Şimdi, Haşdi Şabi güçleri ve Husilerin durumu tırmandırmasının ardından, Hizbullah'ın da ABD askerlerine karşı düşmanca eylemlere başlayıp başlamayacağı sorusu ortada duruyor.
İsrail'in Gazze'ye beklenen kara saldırısının bu gruplar açısından denklemi değiştirmesi muhtemel. Şarku’l Avsat’ın Al-Majalla’dan aktardığı analize göre İran, vekillerini savaşa teşvik edebilir veya yönlendirebilir ya da en azından bölge içindeki ve dışındaki ABD bireylerine ve çıkarlarına yönelik saldırılarını yoğunlaştırabilir. Görünüşe göre İran şu anda Hizbullah'ı Hamas'ın hizmetinde zayıflatmak yerine, İsrail'in dini rejiminin nükleer programına olası herhangi bir saldırısına karşı en önemli caydırıcı varlığı olarak koruma eğiliminde.
Ancak Hizbullah ABD’lileri hedef alma çabalarına katılabilir. Hizbullah'ın halen varlığını sürdürdüğü Suriye'de ABD güçlerine karşı operasyonlar düzenlemesi ya da ABD içi de dahil olmak üzere yurtdışındaki ABD çıkarlarını hedef almaya çalışması muhtemeldir. Hizbullah uzun süredir Lübnan dışında faaliyet gösterme yeteneğini koruyor, ancak pek çok kişi Hizbullah’ın dış eylem kapasitesinin son yıllarda azaldığını söylüyor. ABD Federal Soruşturma Bürosu (FBI), son on yılda Hizbullah'ın birçok kara para aklama planını ve aktivistlerinin ABD'ye kaçak yollarla gitmesini engelledi.

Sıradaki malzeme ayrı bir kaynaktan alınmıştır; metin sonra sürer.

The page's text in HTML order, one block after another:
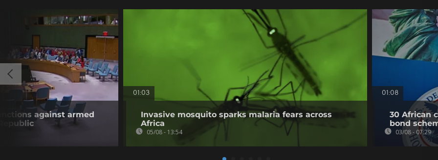
against armed
01:03
Invasive mosquito sparks malaria fears across
Africa
05/08 - 13:54
01:08
30 African
bond
03/08 - 07:29
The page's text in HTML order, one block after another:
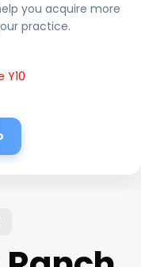
you acquire more
practice.
Y10
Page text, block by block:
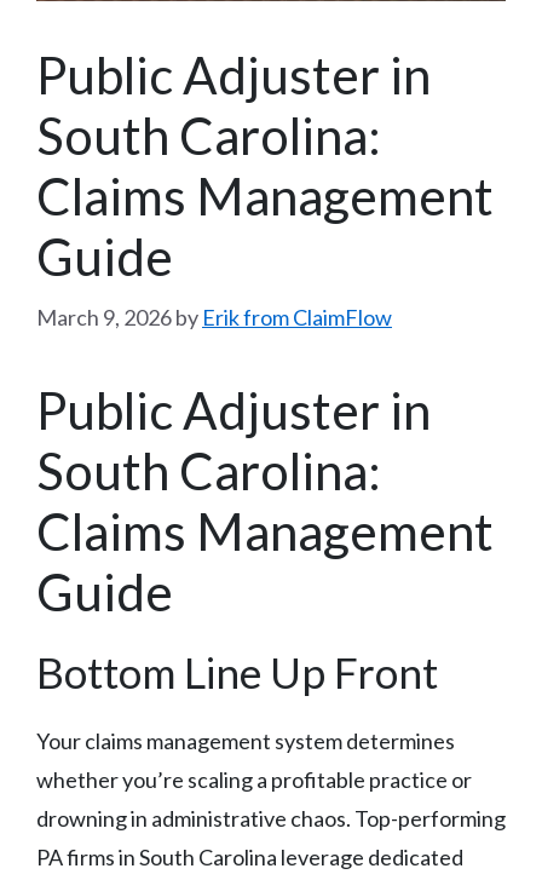
Public Adjuster in
South Carolina:
Claims Management
Guide
March 9, 2026by Erik from ClaimFlow
Public Adjuster in
South Carolina:
Claims Management
Guide
Bottom Line Up Front
Your claims management system determines
whether you’re scaling a profitable practice or
drowning in administrative chaos. Top-performing
PA firms in South Carolina leverage dedicated
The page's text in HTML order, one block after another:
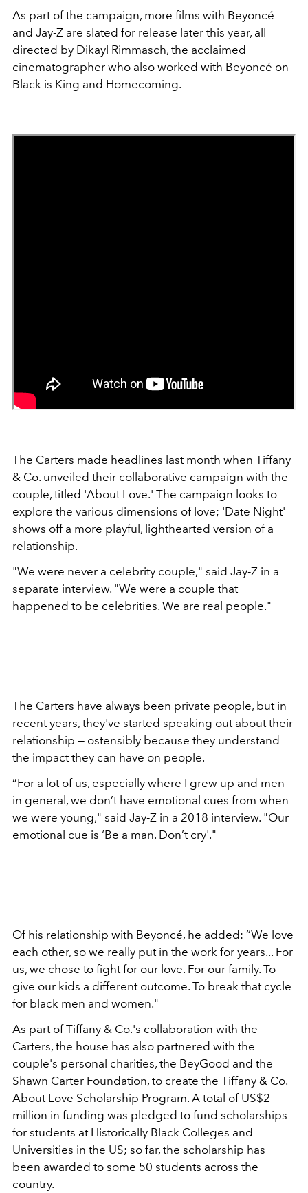
As part of the campaign, more films with Beyoncé
and Jay-Z are slated for release later this year, all
directed by Dikayl Rimmasch, the acclaimed
cinematographer who also worked with Beyoncé on
Black is King and Homecoming.
The Carters made headlines last month when Tiffany
& Co. unveiled their collaborative campaign with the
couple, titled 'About Love.' The campaign looks to
explore the various dimensions of love; 'Date Night'
shows off a more playful, lighthearted version of a
relationship.
"We were never a celebrity couple," said Jay-Z in a
separate interview. "We were a couple that
happened to be celebrities. We are real people."
The Carters have always been private people, but in
recent years, they've started speaking out about their
relationship — ostensibly because they understand
the impact they can have on people.
“For a lot of us, especially where I grew up and men
in general, we don’t have emotional cues from when
we were young," said Jay-Z in a 2018 interview. "Our
emotional cue is ‘Be a man. Don’t cry'."
Of his relationship with Beyoncé, he added: “We love
each other, so we really put in the work for years... For
us, we chose to fight for our love. For our family. To
give our kids a different outcome. To break that cycle
for black men and women."
As part of Tiffany & Co.'s collaboration with the
Carters, the house has also partnered with the
couple's personal charities, the BeyGood and the
Shawn Carter Foundation, to create the Tiffany & Co.
About Love Scholarship Program. A total of US$2
million in funding was pledged to fund scholarships
for students at Historically Black Colleges and
Universities in the US; so far, the scholarship has
been awarded to some 50 students across the
country.
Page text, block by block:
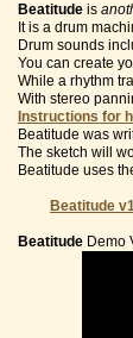
Beatitude is
It is a drum
Drum sounds
You can create
While a rhythm
With stereo
Instructions for
Beatitude was
The sketch will
Beatitude uses
Beatitude
Beatitude Demo

Hizbullah, 18 Ekim'de Beyrut'un güney banliyölerinde büyük bir yürüyüş düzenledi. Göstericiler, ABD bayraklarının yakılması ve artık zorunluluk haline gelen ‘Amerika'ya ölüm’ sloganlarının atılmasının ardından ABD büyükelçiliğine doğru ilerledi. Yüzlerce gösterici, Filistin ve Hizbullah bayrakları arasında elçilik görevlileriyle çatıştı. Sınırda artan gerilim nedeniyle ABD hükümeti bir gün sonra, Amerikan vatandaşlarına Lübnan'ı terk etmelerini tavsiye etti. Acaba bu uyarı, Hizbullah'ın ABD’lileri rehin alma uygulamasına geri dönebileceği korkusunun bir sonucu olarak yapılmış olabilir mi?
“İsrail'in Gazze'ye beklenen kara saldırısının bu gruplar açısından denklemi değiştirmesi muhtemel. İran, vekillerini savaşa teşvik edebilir veya yönlendirebilir ya da en azından bölge içindeki ve dışındaki ABD bireylerine ve çıkarlarına yönelik saldırılarını yoğunlaştırabilir.”
Bölgedeki artan Amerikan askeri varlığının Hizbullah’a ne ölçüde caydırıcı etki yapabileceği henüz net değil. 20 Ekim'de ABD Başkanı Joe Biden, İsrail'in Hamas'a karşı savaşını (Ukrayna'daki savaşla birlikte) ‘tarihte bir dönüm noktası’ olarak nitelendirdi. Bu, yönetiminin aynı yönde ilerlemeye ve İsrail'i desteklemeye kararlı olduğunu gösteriyor. Ancak birbirini izleyen ABD yönetimleri Ortadoğu'da güç kullanımı konusunda suskun kaldı ve bu da tehdidin inandırıcılığını en azından kısmen azalttı.
Geçen hafta Hizbullah yanlısı akademisyen Sadık en-Nabulsi, Al-Jadeed televizyonuna verdiği röportajda, ABD uçak gemilerinin milislere yönelik oluşturduğu tehlikeleri hafife aldı.
Temmuz 2022'de Hizbullah'ın İsrail'in deniz gaz platformu Kariş'e İHA operasyonu düzenlediğine dikkat çeken Nabulsi, Hizbullah'ın İHA’larının aynı zamanda ABD uçak gemisi USS Geral R. Ford’u da vurabilecek kapasitede olduğu uyarısında bulundu. Nabulsi, kayıtsız bir tavırla Beyrut'taki ABD Deniz Kuvvetleri karargahının bombalanmasından söz ederek şöyle dedi:
“1983 yılında Lübnan'da Amerikalıların başına gelenleri hatırlayın. O zaman apar topar geri çekilmiştiniz.”
*Bu makale Şarku’l Avsat tarafından Londra merkezli Al-Majalla dergisinden çevrildi.